Introduction about Harshad Mehta

Harshad Mehta was an influential Indian stockbroker and financial speculator who gained popularity in the early 1990s for his involvement in one of the most significant financial scandals in the history of India. Born on July 29, 1954, in Raipur, Madhya Pradesh (now in Chhattisgarh), Harshad Mehta played a key role in the Indian securities market during his career.

Mehta rose to prominence during a period of economic liberalization in India when the financial markets were undergoing significant changes. He became known as the “Big Bull” for his bullish market predictions and his ability to manipulate stock prices. Mehta’s modus operandi involved exploiting loopholes in the banking system to manipulate the stock market and create a surge in the value of certain stocks.

The Journey of Mehta

Harshad Mehta’s journey, marked by a meager starting point of just Rs. 40 upon his migration to Mumbai, adds a layer of intrigue to his already compelling story. Despite this humble beginning, Mehta would go on to leave a lasting mark on the financial landscape of India. His foray into the stock market began in the 1980s when he found employment with broker Prasann Panjivandas, whom he considered his guru and mentor.

Over the following decade, Mehta’s trajectory in the financial world took him through various brokerage firms, each time contributing to his growing expertise and acumen.

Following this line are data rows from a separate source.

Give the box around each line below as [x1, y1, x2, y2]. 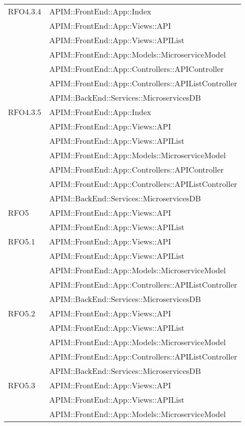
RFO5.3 [8, 379, 35, 391]
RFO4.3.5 [8, 106, 42, 118]
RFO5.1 [8, 236, 35, 247]
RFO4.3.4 [8, 5, 42, 17]
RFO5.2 [8, 307, 35, 319]
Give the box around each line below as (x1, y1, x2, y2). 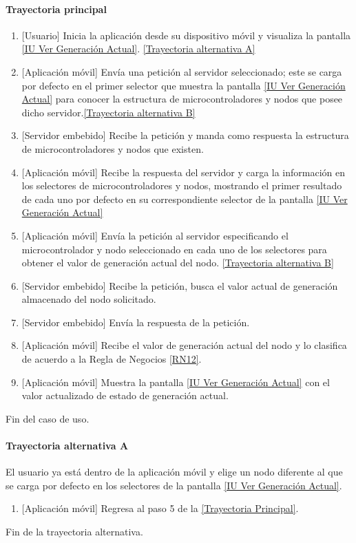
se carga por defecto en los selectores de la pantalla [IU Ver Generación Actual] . (6, 478, 342, 492)
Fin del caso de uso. (6, 411, 90, 425)
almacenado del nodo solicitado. (21, 292, 156, 306)
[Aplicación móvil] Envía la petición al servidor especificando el (21, 228, 289, 242)
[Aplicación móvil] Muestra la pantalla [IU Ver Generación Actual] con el (21, 374, 330, 389)
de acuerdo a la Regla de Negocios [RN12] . (21, 352, 202, 366)
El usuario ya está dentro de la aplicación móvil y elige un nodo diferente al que (6, 465, 343, 479)
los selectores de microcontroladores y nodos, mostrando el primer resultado (21, 178, 342, 193)
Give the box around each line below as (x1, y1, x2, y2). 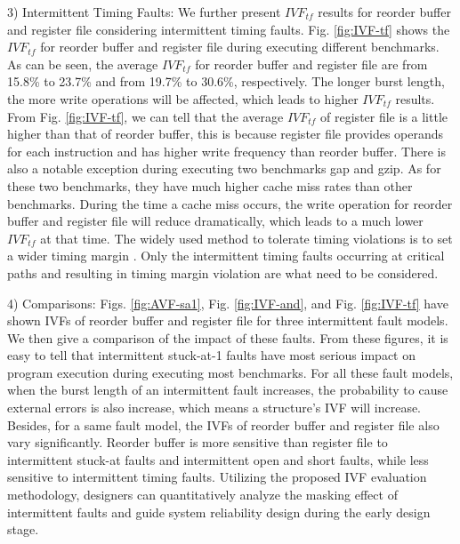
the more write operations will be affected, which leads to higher (7, 89, 359, 108)
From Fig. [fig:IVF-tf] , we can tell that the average (7, 107, 284, 125)
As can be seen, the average (7, 54, 158, 73)
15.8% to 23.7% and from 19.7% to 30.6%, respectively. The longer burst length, (7, 72, 445, 91)
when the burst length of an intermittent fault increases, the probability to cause (7, 380, 448, 399)
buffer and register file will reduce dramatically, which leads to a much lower (7, 212, 424, 230)
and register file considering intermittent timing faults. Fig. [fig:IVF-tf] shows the (7, 20, 450, 38)
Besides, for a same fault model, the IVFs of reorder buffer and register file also (7, 415, 440, 434)
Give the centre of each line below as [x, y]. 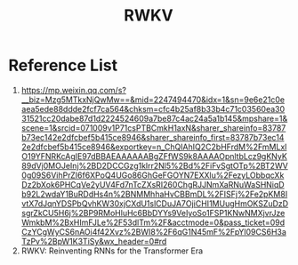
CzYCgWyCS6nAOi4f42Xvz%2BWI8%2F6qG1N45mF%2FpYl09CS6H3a [153, 231]
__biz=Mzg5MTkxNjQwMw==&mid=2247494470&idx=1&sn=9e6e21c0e [153, 100]
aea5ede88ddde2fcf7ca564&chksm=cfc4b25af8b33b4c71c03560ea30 [153, 108]
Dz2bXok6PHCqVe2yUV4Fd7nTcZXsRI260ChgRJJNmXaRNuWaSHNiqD [153, 184]
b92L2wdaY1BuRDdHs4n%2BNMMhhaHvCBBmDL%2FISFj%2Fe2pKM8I [154, 194]
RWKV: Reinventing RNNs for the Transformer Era [112, 251]
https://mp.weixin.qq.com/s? [73, 90]
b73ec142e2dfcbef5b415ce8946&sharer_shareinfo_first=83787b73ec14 [153, 137]
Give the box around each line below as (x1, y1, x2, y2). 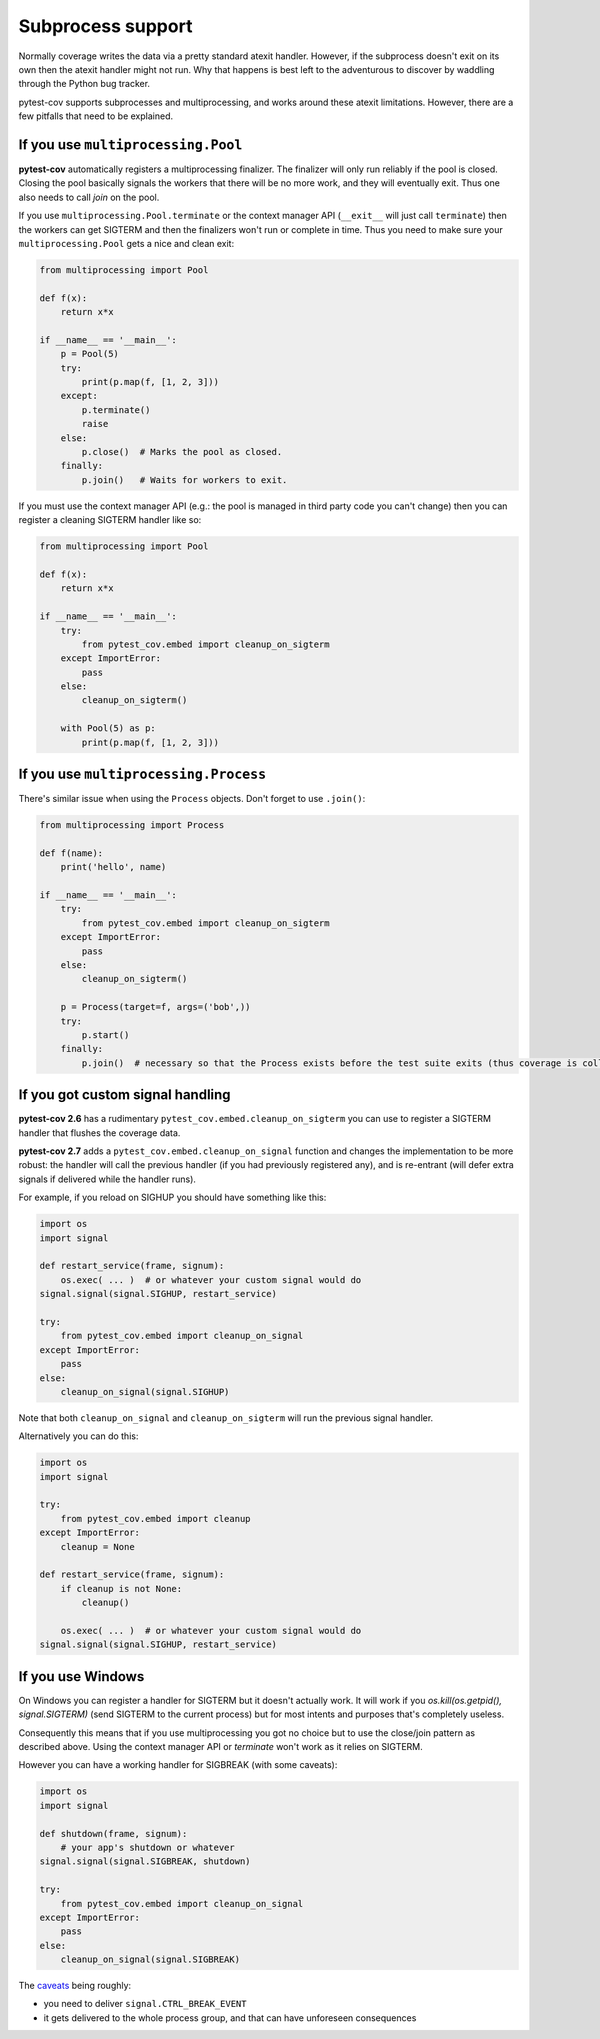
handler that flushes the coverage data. (18, 1126, 181, 1139)
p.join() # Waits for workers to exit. (81, 474, 288, 485)
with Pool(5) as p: (60, 723, 157, 734)
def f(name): (39, 847, 104, 859)
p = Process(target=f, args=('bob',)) (60, 1001, 251, 1013)
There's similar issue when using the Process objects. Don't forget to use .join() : (18, 793, 366, 805)
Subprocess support (18, 15, 193, 37)
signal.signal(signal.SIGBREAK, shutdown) (39, 1856, 251, 1867)
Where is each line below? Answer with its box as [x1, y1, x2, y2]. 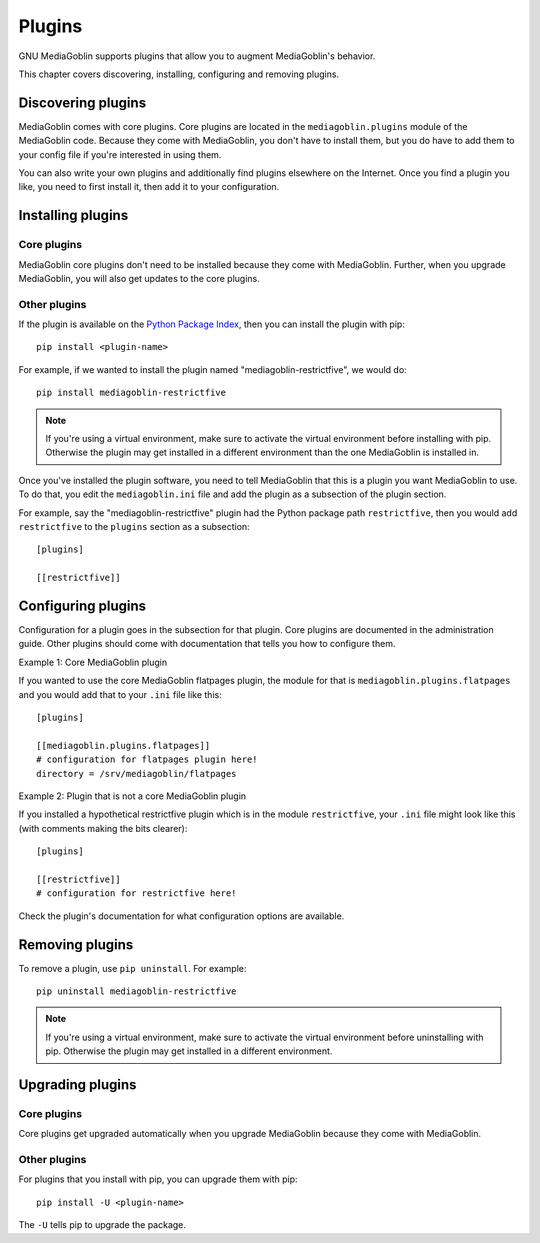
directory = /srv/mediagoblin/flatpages [36, 768, 237, 779]
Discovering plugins [18, 94, 147, 111]
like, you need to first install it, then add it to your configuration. [18, 181, 280, 193]
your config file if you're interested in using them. [18, 148, 222, 160]
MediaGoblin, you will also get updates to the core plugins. [18, 272, 260, 284]
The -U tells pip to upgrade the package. [18, 1219, 187, 1231]
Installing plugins [18, 207, 129, 224]
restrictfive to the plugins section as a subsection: [18, 521, 250, 532]
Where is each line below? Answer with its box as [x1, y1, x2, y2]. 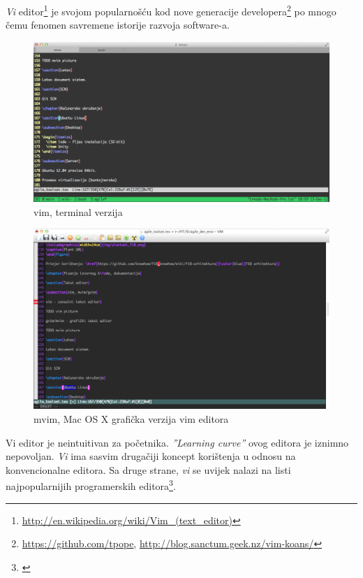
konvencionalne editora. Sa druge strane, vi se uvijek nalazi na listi [6, 462, 291, 477]
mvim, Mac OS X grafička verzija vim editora [34, 411, 229, 426]
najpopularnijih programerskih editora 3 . [6, 477, 176, 493]
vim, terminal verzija [34, 204, 123, 219]
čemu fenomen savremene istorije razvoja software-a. [6, 17, 230, 32]
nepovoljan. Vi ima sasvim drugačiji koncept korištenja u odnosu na [6, 449, 296, 463]
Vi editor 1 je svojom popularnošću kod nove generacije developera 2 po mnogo [6, 2, 336, 18]
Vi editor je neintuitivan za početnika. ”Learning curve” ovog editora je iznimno [6, 435, 349, 449]
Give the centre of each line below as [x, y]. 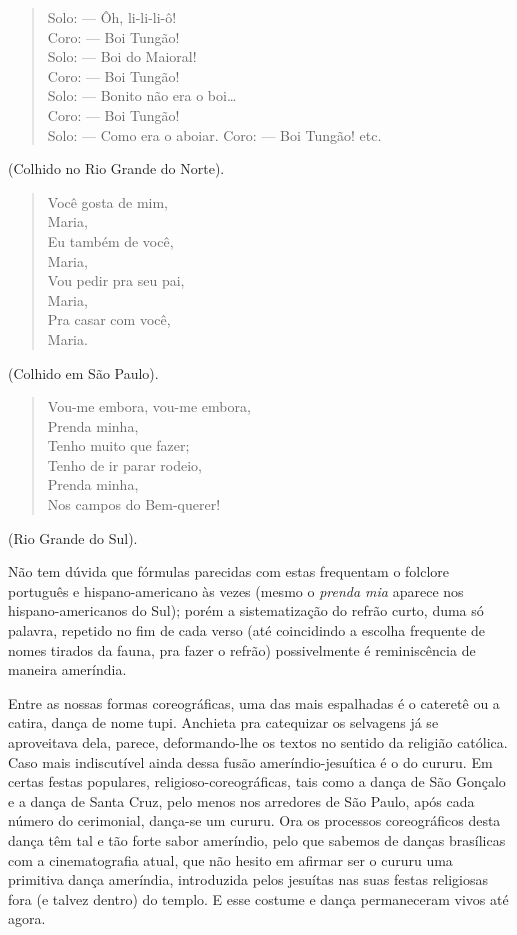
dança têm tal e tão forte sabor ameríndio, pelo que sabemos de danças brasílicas [257, 839]
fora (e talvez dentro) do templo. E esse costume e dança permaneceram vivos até [258, 898]
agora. [27, 918]
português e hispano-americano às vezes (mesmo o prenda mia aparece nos [236, 590]
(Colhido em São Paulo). [83, 372]
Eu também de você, [110, 240]
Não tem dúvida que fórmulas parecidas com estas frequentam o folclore [229, 571]
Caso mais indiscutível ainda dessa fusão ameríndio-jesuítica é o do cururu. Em [250, 761]

Eventually, he took the bold step of establishing his own brokerage firm, bearing the name GrowMore Research and Asset Management. This move marked the inception of a journey that would ultimately shape the destiny of the Indian stock market.

By the 1990s, Harshad Mehta had risen to unprecedented prominence, earning him the moniker ‘Amitabh Bachchan of the Stock Market.’ The titles ‘The Big Bull’ and ‘Raging Bull’ became synonymous with his name, capturing the essence of his soaring influence. Mehta’s wealth amassed during the 1990s is exemplified by his opulent lifestyle.

Described by journalist Sucheta Dalal as charismatic, and recklessly ambitious, Mehta’s personality became as iconic as his financial exploits. Yet, it was this very recklessness that would prove to be the catalyst for his eventual downfall. His ambitious schemes, while initially pushing him to great heights, eventually exposed the vulnerabilities in his financial maneuvers.

Harshad Mehta’s journey from a modest beginning to becoming a financial luminary reflects not only the dynamism of the Indian stock market during that era but also the complexities of ambition and the thin line between success and downfall in the financial world.

Role Played by Harshad Mehta

Harshad Mehta, employing his shrewd understanding of the financial system, played a pivotal role in putting together the Ready Forward (RF) deals. However, he elevated the complexity of these deals by persuading banks to issue cheques in his name. This provided him with an avenue to manipulate the funds deposited into his account for speculative activities in the stock markets. This marked the inception of a scam that would later reach unprecedented levels under Mehta’s adept manipulation.

In the typical RF deal structure, two banks engage in the exchange of securities for cash. Mehta, however, cleverly exploited this framework by introducing a twist. When a bank sought the return of its securities or cash, Mehta intricately introduced a third bank into the equation. This pattern continued, with additional banks being incorporated into the scheme, creating a cascading effect. The result was a network of interconnected banks, all entangled within a web of RF deals masterminded by Mehta.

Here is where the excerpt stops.